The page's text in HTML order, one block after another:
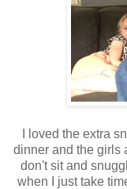
I loved the extra
dinner and the girls
don't sit and
when I just take
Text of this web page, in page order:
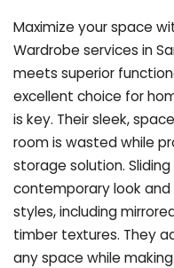
Maximize your space
Wardrobe services in
meets superior
excellent choice for
is key. Their sleek,
room is wasted while
storage solution.
contemporary look
styles, including
timber textures. They
any space while
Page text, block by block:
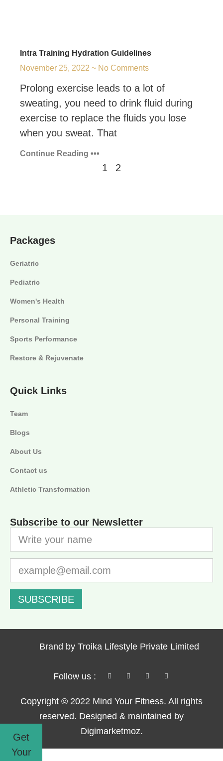
Intra Training Hydration Guidelines
November 25, 2022
No Comments
Prolong exercise leads to a lot of
sweating, you need to drink fluid during
exercise to replace the fluids you lose
when you sweat. That
Continue Reading •••
1 2
Packages
Geriatric
Pediatric
Women's Health
Personal Training
Sports Performance
Restore & Rejuvenate
Quick Links
Team
Blogs
About Us
Contact us
Athletic Transformation
Subscribe to our Newsletter
SUBSCRIBE
Brand by Troika Lifestyle Private Limited
Follow us :
Copyright © 2022 Mind Your Fitness. All rights
reserved. Designed & maintained by
Digimarketmoz.
Get
Your
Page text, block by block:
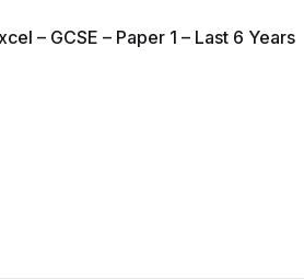
– GCSE – Paper 1 – Last 6 Years
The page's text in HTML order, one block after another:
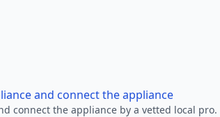
and connect the appliance
connect the appliance by a vetted local pro.
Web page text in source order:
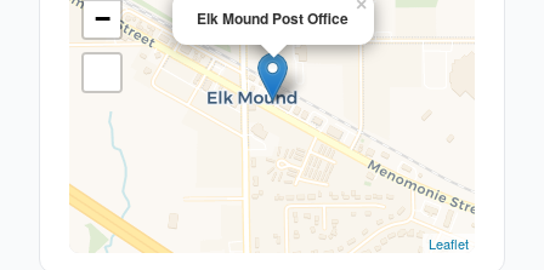
Elk Mound Post Office
×
−
Leaflet
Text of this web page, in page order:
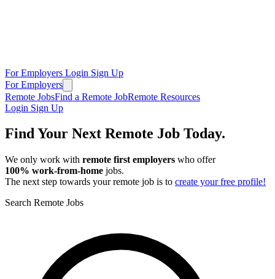
For Employers Login Sign Up
For Employers
Remote JobsFind a Remote JobRemote Resources
Login Sign Up
Find Your Next Remote Job Today.
We only work with remote first employers who offer
100% work‑from‑home jobs.
The next step towards your remote job is to create your free profile!
Search Remote Jobs
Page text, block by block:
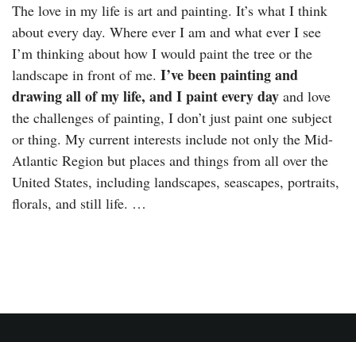
The love in my life is art and painting. It’s what I think
about every day. Where ever I am and what ever I see
I’m thinking about how I would paint the tree or the
landscape in front of me. I’ve been painting and
drawing all of my life, and I paint every day and love
the challenges of painting, I don’t just paint one subject
or thing. My current interests include not only the Mid-
Atlantic Region but places and things from all over the
United States, including landscapes, seascapes, portraits,
florals, and still life. …
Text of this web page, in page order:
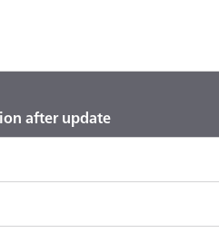
after update
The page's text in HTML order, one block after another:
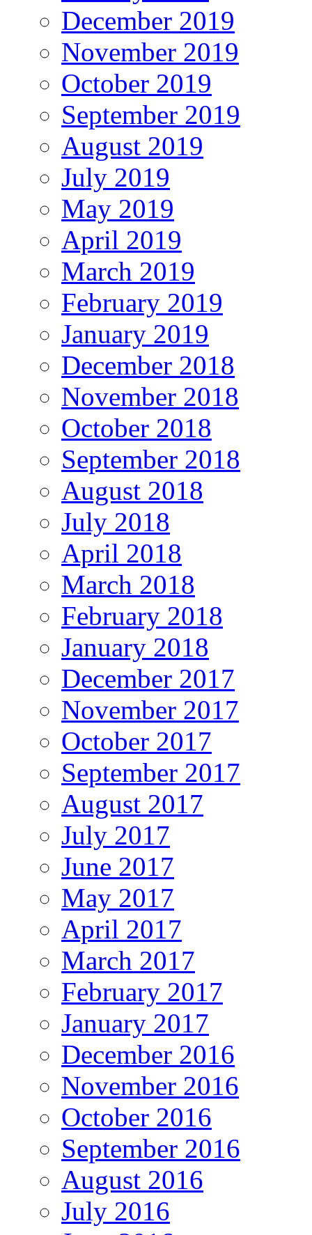
December 2019
November 2019
October 2019
September 2019
August 2019
July 2019
May 2019
April 2019
March 2019
February 2019
January 2019
December 2018
November 2018
October 2018
September 2018
August 2018
July 2018
April 2018
March 2018
February 2018
January 2018
December 2017
November 2017
October 2017
September 2017
August 2017
July 2017
June 2017
May 2017
April 2017
March 2017
February 2017
January 2017
December 2016
November 2016
October 2016
September 2016
August 2016
July 2016
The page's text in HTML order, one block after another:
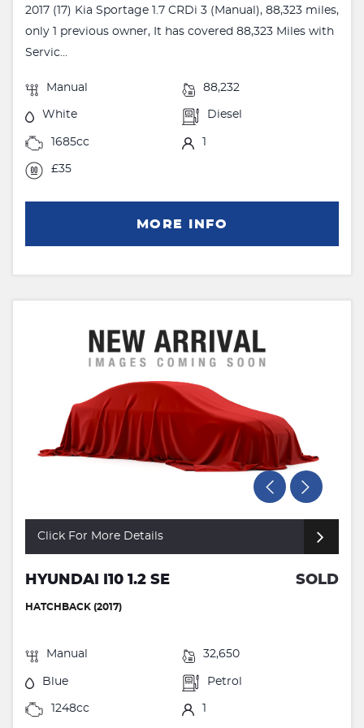
2017 (17) Kia Sportage 1.7 CRDi 3 (Manual), 88,323 miles,
only 1 previous owner, It has covered 88,323 Miles with
Servic...
Manual 88,232
White Diesel
1685cc 1
£35
MORE INFO
Click For More Details
HYUNDAI I10 1.2 SE SOLD
HATCHBACK (2017)
Manual 32,650
Blue Petrol
1248cc 1
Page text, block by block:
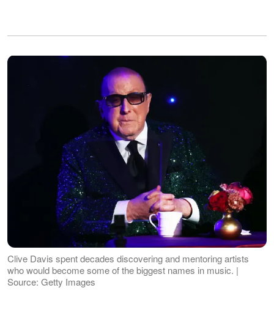
Clive Davis spent decades discovering and mentoring artists
who would become some of the biggest names in music. |
Source: Getty Images
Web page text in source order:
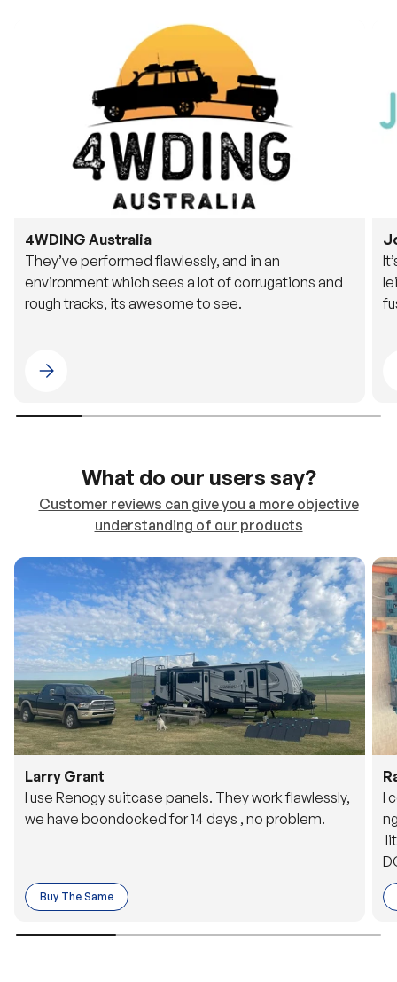
4WDING Australia
They’ve performed flawlessly, and in an
environment which sees a lot of corrugations and
rough tracks, its awesome to see.
Please select 4WDING Australia
What do our users say?
Customer reviews can give you a more objective
understanding of our products
Larry Grant
I use Renogy suitcase panels. They work flawlessly,
we have boondocked for 14 days , no problem.
Buy The Same
I
o
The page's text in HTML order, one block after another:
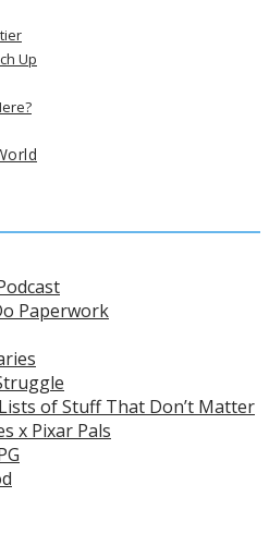
Up
Paperwork
of Stuff That Don’t Matter
x Pixar Pals
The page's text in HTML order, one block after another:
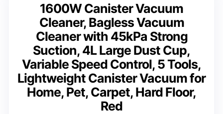
1600W Canister Vacuum
Cleaner, Bagless Vacuum
Cleaner with 45kPa Strong
Suction, 4L Large Dust Cup,
Variable Speed Control, 5 Tools,
Lightweight Canister Vacuum for
Home, Pet, Carpet, Hard Floor,
Red
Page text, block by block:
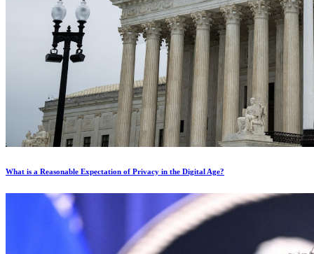
What is a Reasonable Expectation of Privacy in the Digital Age?
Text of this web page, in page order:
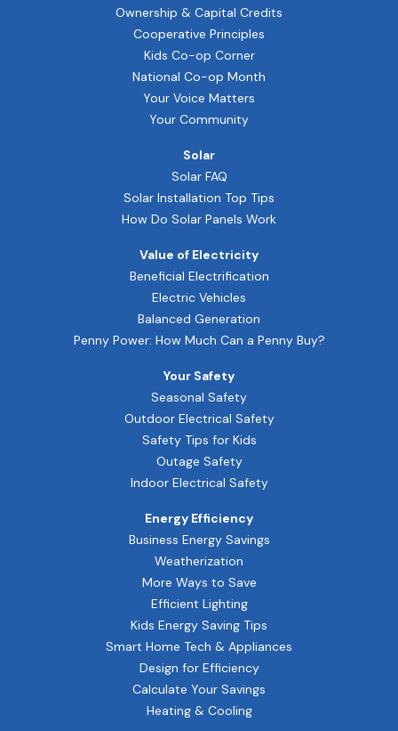
Energy Efficiency
Calculate Your Savings
Kids Energy Saving Tips
Smart Home Tech & Appliances
Design for Efficiency
Efficient Lighting
Heating & Cooling
Business Energy Savings
Weatherization
More Ways to Save
Solar
How Do Solar Panels Work
Solar FAQ
Solar Installation Top Tips
Value of Electricity
Penny Power: How Much Can a Penny Buy?
Beneficial Electrification
Electric Vehicles
Balanced Generation
Your Safety
Indoor Electrical Safety
Outdoor Electrical Safety
Safety Tips for Kids
Outage Safety
Seasonal Safety
Your Voice Matters
Cooperative Principles
Kids Co-op Corner
National Co-op Month
Ownership & Capital Credits
Your Community
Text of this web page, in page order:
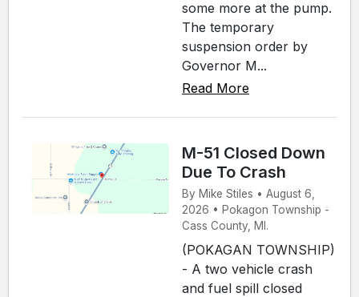
some more at the pump.
The temporary
suspension order by
Governor M...
Read More
M-51 Closed Down
Due To Crash
By Mike Stiles • August 6,
2026 • Pokagon Township -
Cass County, MI.
(POKAGAN TOWNSHIP)
- A two vehicle crash
and fuel spill closed
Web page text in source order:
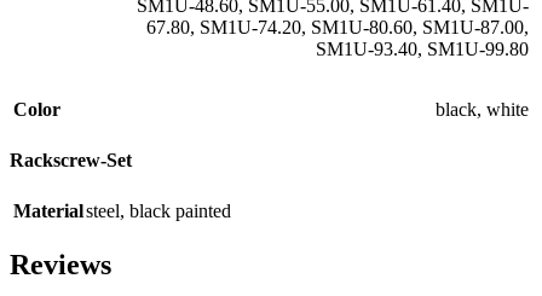
SM1U-48.60, SM1U-55.00, SM1U-61.40, SM1U-
67.80, SM1U-74.20, SM1U-80.60, SM1U-87.00,
SM1U-93.40, SM1U-99.80
Color black, white
Rackscrew-Set
Materialsteel, black painted
Reviews
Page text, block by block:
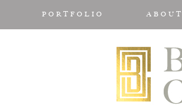
PORTFOLIO ABOUT
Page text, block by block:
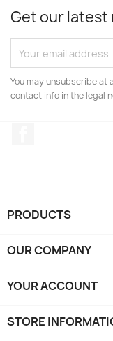
Get our latest
You may unsubscribe at
contact info in the legal
PRODUCTS
OUR COMPANY
YOUR ACCOUNT
STORE
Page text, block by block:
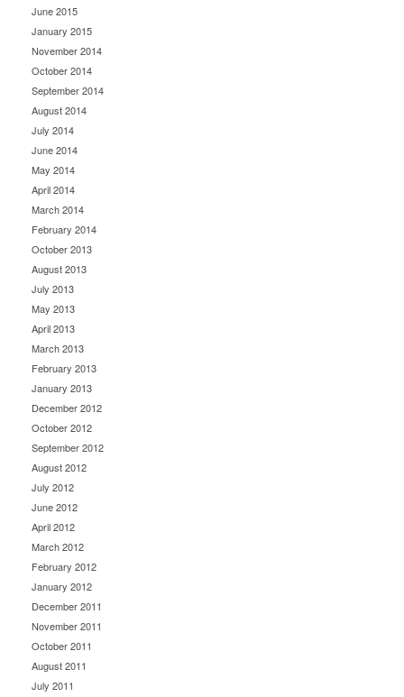
June 2015
January 2015
November 2014
October 2014
September 2014
August 2014
July 2014
June 2014
May 2014
April 2014
March 2014
February 2014
October 2013
August 2013
July 2013
May 2013
April 2013
March 2013
February 2013
January 2013
December 2012
October 2012
September 2012
August 2012
July 2012
June 2012
April 2012
March 2012
February 2012
January 2012
December 2011
November 2011
October 2011
August 2011
July 2011

☆ ☆ ☆ ☆ ☆

What the task requires. Omit the pictures and repeat the rest of the listing verbatim.

Answer section.
The page's text in HTML order, one block after another:
I loved the extra
dinner and the girls
don't sit and
when I just take
Text of this web page, in page order:
Maximize your space
Wardrobe services in
meets superior
excellent choice for
is key. Their sleek,
room is wasted while
storage solution.
contemporary look
styles, including
timber textures. They
any space while
Page text, block by block:
Intra Training Hydration Guidelines
November 25, 2022
No Comments
Prolong exercise leads to a lot of
sweating, you need to drink fluid during
exercise to replace the fluids you lose
when you sweat. That
Continue Reading •••
1 2
Packages
Geriatric
Pediatric
Women's Health
Personal Training
Sports Performance
Restore & Rejuvenate
Quick Links
Team
Blogs
About Us
Contact us
Athletic Transformation
Subscribe to our Newsletter
SUBSCRIBE
Brand by Troika Lifestyle Private Limited
Follow us :
Copyright © 2022 Mind Your Fitness. All rights
reserved. Designed & maintained by
Digimarketmoz.
Get
Your
Page text, block by block:
– GCSE – Paper 1 – Last 6 Years
The page's text in HTML order, one block after another:
and connect the appliance
connect the appliance by a vetted local pro.
Web page text in source order:
Elk Mound Post Office
×
−
Leaflet
Text of this web page, in page order:
For Employers Login Sign Up
For Employers
Remote JobsFind a Remote JobRemote Resources
Login Sign Up
Find Your Next Remote Job Today.
We only work with remote first employers who offer
100% work‑from‑home jobs.
The next step towards your remote job is to create your free profile!
Search Remote Jobs
Page text, block by block:
The love in my life is art and painting. It’s what I think
about every day. Where ever I am and what ever I see
I’m thinking about how I would paint the tree or the
landscape in front of me. I’ve been painting and
drawing all of my life, and I paint every day and love
the challenges of painting, I don’t just paint one subject
or thing. My current interests include not only the Mid-
Atlantic Region but places and things from all over the
United States, including landscapes, seascapes, portraits,
florals, and still life. …
Text of this web page, in page order:
after update
The page's text in HTML order, one block after another:
December 2019
November 2019
October 2019
September 2019
August 2019
July 2019
May 2019
April 2019
March 2019
February 2019
January 2019
December 2018
November 2018
October 2018
September 2018
August 2018
July 2018
April 2018
March 2018
February 2018
January 2018
December 2017
November 2017
October 2017
September 2017
August 2017
July 2017
June 2017
May 2017
April 2017
March 2017
February 2017
January 2017
December 2016
November 2016
October 2016
September 2016
August 2016
July 2016
The page's text in HTML order, one block after another:
2017 (17) Kia Sportage 1.7 CRDi 3 (Manual), 88,323 miles,
only 1 previous owner, It has covered 88,323 Miles with
Servic...
Manual 88,232
White Diesel
1685cc 1
£35
MORE INFO
Click For More Details
HYUNDAI I10 1.2 SE SOLD
HATCHBACK (2017)
Manual 32,650
Blue Petrol
1248cc 1
Page text, block by block:
Clive Davis spent decades discovering and mentoring artists
who would become some of the biggest names in music. |
Source: Getty Images
Web page text in source order:
4WDING Australia
They’ve performed flawlessly, and in an
environment which sees a lot of corrugations and
rough tracks, its awesome to see.
Please select 4WDING Australia
What do our users say?
Customer reviews can give you a more objective
understanding of our products
Larry Grant
I use Renogy suitcase panels. They work flawlessly,
we have boondocked for 14 days , no problem.
Buy The Same
I
o
The page's text in HTML order, one block after another:
Up
Paperwork
of Stuff That Don’t Matter
x Pixar Pals
The page's text in HTML order, one block after another:
1600W Canister Vacuum
Cleaner, Bagless Vacuum
Cleaner with 45kPa Strong
Suction, 4L Large Dust Cup,
Variable Speed Control, 5 Tools,
Lightweight Canister Vacuum for
Home, Pet, Carpet, Hard Floor,
Red
Page text, block by block:
What is a Reasonable Expectation of Privacy in the Digital Age?
Text of this web page, in page order:
Energy Efficiency
Calculate Your Savings
Kids Energy Saving Tips
Smart Home Tech & Appliances
Design for Efficiency
Efficient Lighting
Heating & Cooling
Business Energy Savings
Weatherization
More Ways to Save
Solar
How Do Solar Panels Work
Solar FAQ
Solar Installation Top Tips
Value of Electricity
Penny Power: How Much Can a Penny Buy?
Beneficial Electrification
Electric Vehicles
Balanced Generation
Your Safety
Indoor Electrical Safety
Outdoor Electrical Safety
Safety Tips for Kids
Outage Safety
Seasonal Safety
Your Voice Matters
Cooperative Principles
Kids Co-op Corner
National Co-op Month
Ownership & Capital Credits
Your Community
Text of this web page, in page order:
some more at the pump.
The temporary
suspension order by
Governor M...
Read More
M-51 Closed Down
Due To Crash
By Mike Stiles • August 6,
2026 • Pokagon Township -
Cass County, MI.
(POKAGAN TOWNSHIP)
- A two vehicle crash
and fuel spill closed
Web page text in source order:
SM1U-48.60, SM1U-55.00, SM1U-61.40, SM1U-
67.80, SM1U-74.20, SM1U-80.60, SM1U-87.00,
SM1U-93.40, SM1U-99.80
Color black, white
Rackscrew-Set
Materialsteel, black painted
Reviews
Page text, block by block:
PORTFOLIO ABOUT
Page text, block by block:
Get our latest
You may unsubscribe at
contact info in the legal
PRODUCTS
OUR COMPANY
YOUR ACCOUNT
STORE
Page text, block by block:
June 2015
January 2015
November 2014
October 2014
September 2014
August 2014
July 2014
June 2014
May 2014
April 2014
March 2014
February 2014
October 2013
August 2013
July 2013
May 2013
April 2013
March 2013
February 2013
January 2013
December 2012
October 2012
September 2012
August 2012
July 2012
June 2012
April 2012
March 2012
February 2012
January 2012
December 2011
November 2011
October 2011
August 2011
July 2011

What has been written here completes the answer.